## What the task asks
Wherever the word "nodes" appears in a line of the data, that line should be copied.

BEGIN Records for the task

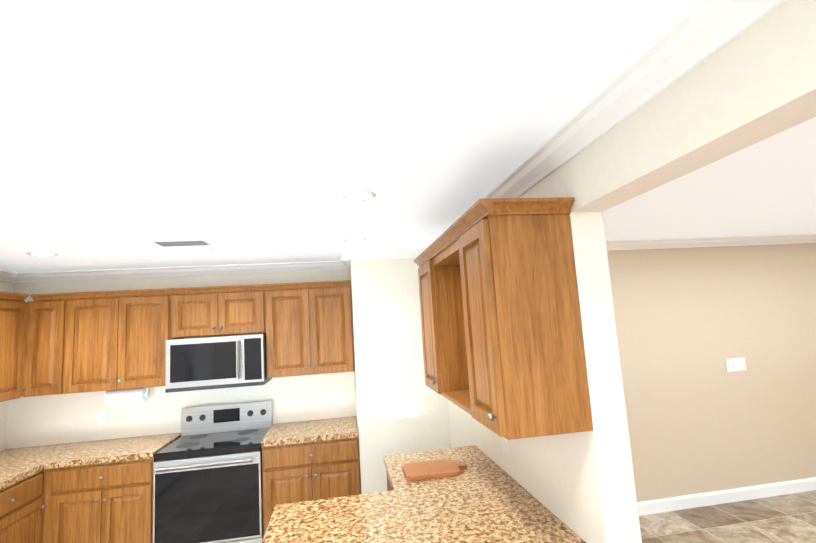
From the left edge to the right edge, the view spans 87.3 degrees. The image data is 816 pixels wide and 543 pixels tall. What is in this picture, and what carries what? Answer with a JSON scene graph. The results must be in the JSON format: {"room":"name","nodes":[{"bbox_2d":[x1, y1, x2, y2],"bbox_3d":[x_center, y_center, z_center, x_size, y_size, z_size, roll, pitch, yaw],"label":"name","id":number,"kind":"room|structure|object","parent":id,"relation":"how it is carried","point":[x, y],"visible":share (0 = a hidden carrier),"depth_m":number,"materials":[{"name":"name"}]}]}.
{"room":"kitchen","nodes":[
{"label":"kitchen","id":0,"kind":"room"},
{"bbox_2d":[0,281,13,450],"bbox_3d":[-2.930,0.777,0.262,0.150,2.400,6.980,-2,-7,-9],"label":"wall","id":1,"kind":"structure","parent":0,"point":[6,287],"depth_m":3.57,"materials":[{"name":"beige paint"}]},
{"bbox_2d":[0,270,19,282],"bbox_3d":[-2.880,-0.382,0.371,0.078,0.082,6.880,-2,-7,-9],"label":"crown molding","id":2,"kind":"structure","parent":1,"relation":"attached to","point":[5,276],"depth_m":3.63,"materials":[{"name":"white wood"}]},
{"bbox_2d":[0,291,28,401],"bbox_3d":[-3.138,0.549,3.036,0.332,0.802,0.670,-2,-7,-9],"label":"upper cabinet","id":3,"kind":"object","parent":1,"relation":"attached to","point":[13,313],"visible":0.98,"depth_m":3.24,"materials":[{"name":"brown wood"}]},
{"bbox_2d":[5,270,355,448],"bbox_3d":[-1.944,1.157,3.875,2.905,2.400,0.100,-2,-7,-9],"label":"wall","id":4,"kind":"structure","parent":0,"point":[51,419],"depth_m":3.81,"materials":[{"name":"beige paint"}]},
{"bbox_2d":[98,410,107,424],"bbox_3d":[-2.638,1.263,3.695,0.075,0.118,0.012,-2,-7,-9],"label":"electrical outlet","id":5,"kind":"object","parent":4,"relation":"attached to","point":[102,417],"visible":1,"depth_m":3.70,"materials":[{"name":"white plastic"}]},
{"bbox_2d":[20,261,339,282],"bbox_3d":[-1.957,-0.005,3.934,2.815,0.082,0.078,-2,-7,-9],"label":"crown molding","id":6,"kind":"structure","parent":4,"relation":"attached to","point":[154,272],"depth_m":3.90,"materials":[{"name":"white wood"}]},
{"bbox_2d":[23,280,354,396],"bbox_3d":[-1.790,0.552,3.740,2.586,0.803,0.361,-2,-7,-9],"label":"upper cabinet","id":7,"kind":"object","parent":4,"relation":"attached to","point":[79,342],"visible":1,"depth_m":3.57,"materials":[{"name":"brown wood"}]},
{"bbox_2d":[104,387,148,405],"bbox_3d":[-2.357,1.042,3.588,0.330,0.134,0.120,-2,-7,-9],"label":"paper towel","id":8,"kind":"object","parent":7,"relation":"attached to","point":[126,396],"visible":0.92,"depth_m":3.54,"materials":[{"name":"white paper"}]},
{"bbox_2d":[165,334,271,392],"bbox_3d":[-1.606,0.771,3.683,0.756,0.418,0.471,-2,-7,-9],"label":"microwave","id":9,"kind":"object","parent":7,"relation":"attached to","point":[204,363],"visible":1,"depth_m":3.50,"materials":[{"name":"grey metal"}]},
{"bbox_2d":[334,392,342,405],"bbox_3d":[-0.654,1.195,4.011,0.075,0.118,0.012,-2,-7,-9],"label":"electrical outlet","id":10,"kind":"object","parent":4,"relation":"attached to","point":[337,398],"visible":1,"depth_m":4.01,"materials":[{"name":"white plastic"}]},
{"bbox_2d":[0,0,815,271],"bbox_3d":[1.345,-0.594,1.103,8.965,0.001,6.980,-2,-7,-9],"label":"ceiling","id":11,"kind":"structure","parent":0,"point":[249,131],"depth_m":1.36,"materials":[{"name":"paint"}]},
{"bbox_2d":[26,252,57,255],"bbox_3d":[-2.553,-0.121,2.989,0.170,0.006,0.170,-2,-7,-9],"label":"recessed light","id":12,"kind":"object","parent":11,"relation":"in","point":[42,253],"visible":1,"depth_m":2.98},
{"bbox_2d":[150,239,212,246],"bbox_3d":[-1.528,-0.192,2.902,0.340,0.012,0.180,-2,-7,-9],"label":"ceiling vent","id":13,"kind":"object","parent":11,"relation":"in","point":[185,242],"visible":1,"depth_m":2.86,"materials":[{"name":"white metal"}]},
{"bbox_2d":[189,247,214,250],"bbox_3d":[-1.517,-0.165,3.155,0.170,0.006,0.170,-2,-7,-9],"label":"recessed light","id":14,"kind":"object","parent":11,"relation":"in","point":[202,248],"visible":1,"depth_m":3.15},
{"bbox_2d":[344,237,366,241],"bbox_3d":[-0.386,-0.233,3.165,0.170,0.006,0.170,-2,-7,-9],"label":"recessed light","id":15,"kind":"object","parent":11,"relation":"in","point":[357,239],"visible":0.98,"depth_m":3.15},
{"bbox_2d":[341,190,375,200],"bbox_3d":[-0.242,-0.371,2.104,0.170,0.006,0.170,-2,-7,-9],"label":"recessed light","id":16,"kind":"object","parent":11,"relation":"in","point":[359,195],"visible":1,"depth_m":2.10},
{"bbox_2d":[446,164,640,542],"bbox_3d":[0.502,0.885,2.880,0.130,2.400,2.860,-2,-7,-9],"label":"wall","id":17,"kind":"structure","parent":0,"point":[581,485],"depth_m":1.56,"materials":[{"name":"beige paint"}]},
{"bbox_2d":[414,245,465,397],"bbox_3d":[0.280,0.301,2.636,0.332,0.823,0.400,-2,-7,-9],"label":"upper cabinet","id":18,"kind":"object","parent":17,"relation":"attached to","point":[438,286],"depth_m":2.43,"materials":[{"name":"brown wood"}]},
{"bbox_2d":[501,437,507,450],"bbox_3d":[0.518,0.908,2.329,0.012,0.118,0.075,-2,-7,-9],"label":"outlet","id":19,"kind":"object","parent":17,"relation":"attached to","point":[504,443],"visible":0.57,"depth_m":2.31,"materials":[{"name":"white plastic"}]},
{"bbox_2d":[452,197,592,439],"bbox_3d":[0.428,0.176,1.681,0.332,0.823,0.350,-2,-7,-9],"label":"upper cabinet","id":20,"kind":"object","parent":17,"relation":"attached to","point":[503,348],"depth_m":1.52,"materials":[{"name":"brown wood"}]},
{"bbox_2d":[428,0,785,246],"bbox_3d":[0.693,-0.569,0.642,0.078,0.082,6.280,-2,-7,-9],"label":"crown molding","id":21,"kind":"structure","parent":17,"relation":"attached to","point":[696,34],"depth_m":1.11,"materials":[{"name":"white wood"}]},
{"bbox_2d":[350,243,815,501],"bbox_3d":[2.450,0.936,4.277,5.910,2.400,0.700,-2,-7,-9],"label":"wall","id":22,"kind":"structure","parent":0,"point":[700,418],"depth_m":3.94,"materials":[{"name":"beige paint"}]},
{"bbox_2d":[340,264,349,269],"bbox_3d":[-0.562,-0.100,3.855,0.078,0.082,0.480,-2,-7,-9],"label":"crown molding","id":23,"kind":"structure","parent":22,"relation":"attached to","point":[342,266],"depth_m":4.14,"materials":[{"name":"white wood"}]},
{"bbox_2d":[340,246,427,263],"bbox_3d":[-0.188,-0.153,3.615,0.743,0.082,0.078,-2,-7,-9],"label":"crown molding","id":24,"kind":"structure","parent":22,"relation":"attached to","point":[347,255],"depth_m":3.60,"materials":[{"name":"white wood"}]},
{"bbox_2d":[423,378,434,392],"bbox_3d":[0.188,0.947,3.561,0.118,0.118,0.012,-2,-7,-9],"label":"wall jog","id":25,"kind":"object","parent":22,"relation":"attached to","point":[427,389],"visible":0.21,"depth_m":3.55,"materials":[{"name":"white paint"}]},
{"bbox_2d":[606,234,815,250],"bbox_3d":[2.914,-0.283,4.111,4.945,0.082,0.078,-2,-7,-9],"label":"crown molding","id":26,"kind":"structure","parent":22,"relation":"attached to","point":[612,245],"depth_m":4.10,"materials":[{"name":"white wood"}]},
{"bbox_2d":[637,477,815,515],"bbox_3d":[3.008,2.008,3.858,5.030,0.105,0.014,-2,-7,-9],"label":"baseboard","id":27,"kind":"structure","parent":22,"relation":"attached to","point":[717,497],"depth_m":3.81,"materials":[{"name":"white wood"}]},
{"bbox_2d":[725,357,746,371],"bbox_3d":[3.073,0.874,4.017,0.214,0.118,0.012,-2,-7,-9],"label":"light switch","id":28,"kind":"object","parent":22,"relation":"attached to","point":[735,364],"visible":1,"depth_m":4.01,"materials":[{"name":"white plastic"}]},
{"bbox_2d":[602,212,641,542],"bbox_3d":[0.621,0.838,2.548,0.003,2.400,2.160,-2,-7,-9],"label":"wall","id":29,"kind":"structure","parent":0,"point":[622,380],"depth_m":1.53,"materials":[{"name":"beige paint"}]},
{"bbox_2d":[565,0,815,212],"bbox_3d":[0.966,-0.619,-0.412,0.130,0.270,4.120,-2,-7,-9],"label":"header beam","id":30,"kind":"structure","parent":0,"point":[755,83],"depth_m":0.98,"materials":[{"name":"beige paint"}]},
{"bbox_2d":[639,490,815,542],"bbox_3d":[1.491,1.784,0.813,8.965,0.001,6.980,-2,-7,-9],"label":"floor","id":31,"kind":"structure","parent":0,"point":[788,518],"depth_m":3.47,"materials":[{"name":"tile"}]},
{"bbox_2d":[0,471,45,542],"bbox_3d":[-2.849,1.826,2.636,0.662,0.884,0.674,-2,-7,-9],"label":"base cabinet","id":32,"kind":"object","parent":31,"relation":"on","point":[22,506],"visible":0.98,"depth_m":2.83,"materials":[{"name":"brown wood"}]},
{"bbox_2d":[41,468,60,542],"bbox_3d":[-2.893,1.905,3.260,0.769,0.884,0.619,-2,-7,-9],"label":"base cabinet","id":33,"kind":"object","parent":31,"relation":"on","point":[51,488],"depth_m":3.04,"materials":[{"name":"brown wood"}]},
{"bbox_2d":[0,442,83,489],"bbox_3d":[-2.849,1.340,2.521,0.670,0.040,2.225,-2,-7,-9],"label":"countertop","id":34,"kind":"structure","parent":33,"relation":"on","point":[18,464],"depth_m":3.17,"materials":[{"name":"beige stone"}]},
{"bbox_2d":[44,433,180,468],"bbox_3d":[-2.278,1.414,3.416,0.695,0.040,0.625,-2,-7,-9],"label":"countertop","id":35,"kind":"structure","parent":33,"relation":"on","point":[140,447],"depth_m":3.29,"materials":[{"name":"beige stone"}]},
{"bbox_2d":[57,458,153,542],"bbox_3d":[-2.245,1.878,3.364,0.682,0.884,0.619,-2,-7,-9],"label":"base cabinet","id":36,"kind":"object","parent":31,"relation":"on","point":[111,502],"depth_m":3.09,"materials":[{"name":"brown wood"}]},
{"bbox_2d":[153,400,272,542],"bbox_3d":[-1.530,1.713,3.454,0.754,1.145,0.687,-2,-7,-9],"label":"range","id":37,"kind":"object","parent":31,"relation":"on","point":[207,481],"visible":1,"depth_m":3.20,"materials":[{"name":"grey metal"}]},
{"bbox_2d":[262,437,360,535],"bbox_3d":[-0.781,1.816,3.598,0.745,0.884,0.619,-2,-7,-9],"label":"base cabinet","id":38,"kind":"object","parent":31,"relation":"on","point":[317,470],"depth_m":3.32,"materials":[{"name":"brown wood"}]},
{"bbox_2d":[261,416,358,446],"bbox_3d":[-0.809,1.353,3.652,0.746,0.040,0.625,-2,-7,-9],"label":"countertop","id":39,"kind":"structure","parent":38,"relation":"on","point":[342,427],"depth_m":3.51,"materials":[{"name":"beige stone"}]},
{"bbox_2d":[386,471,392,490],"bbox_3d":[0.058,1.581,2.090,1.046,0.885,1.195,-2,-7,-9],"label":"base cabinet","id":40,"kind":"object","parent":31,"relation":"on","point":[389,487],"depth_m":2.58,"materials":[{"name":"brown wood"}]},
{"bbox_2d":[262,445,585,542],"bbox_3d":[-0.031,1.109,2.049,1.197,0.039,1.430,-2,-7,-9],"label":"countertop","id":41,"kind":"structure","parent":40,"relation":"on","point":[482,497],"depth_m":1.89,"materials":[{"name":"beige stone"}]},
{"bbox_2d":[402,459,466,480],"bbox_3d":[0.157,1.109,2.405,0.360,0.021,0.230,-2,-7,-9],"label":"cutting board","id":42,"kind":"object","parent":41,"relation":"on","point":[426,470],"visible":1,"depth_m":2.37,"materials":[{"name":"brown wood"}]}
]}

END Records for the task

## Result of the task
From the left edge to the right edge, the view spans 87.3 degrees. The image data is 816 pixels wide and 543 pixels tall. What is in this picture, and what carries what? Answer with a JSON scene graph. The results must be in the JSON format: {"room":"name","nodes":[{"bbox_2d":[x1, y1, x2, y2],"bbox_3d":[x_center, y_center, z_center, x_size, y_size, z_size, roll, pitch, yaw],"label":"name","id":number,"kind":"room|structure|object","parent":id,"relation":"how it is carried","point":[x, y],"visible":share (0 = a hidden carrier),"depth_m":number,"materials":[{"name":"name"}]}]}.
{"room":"kitchen","nodes":[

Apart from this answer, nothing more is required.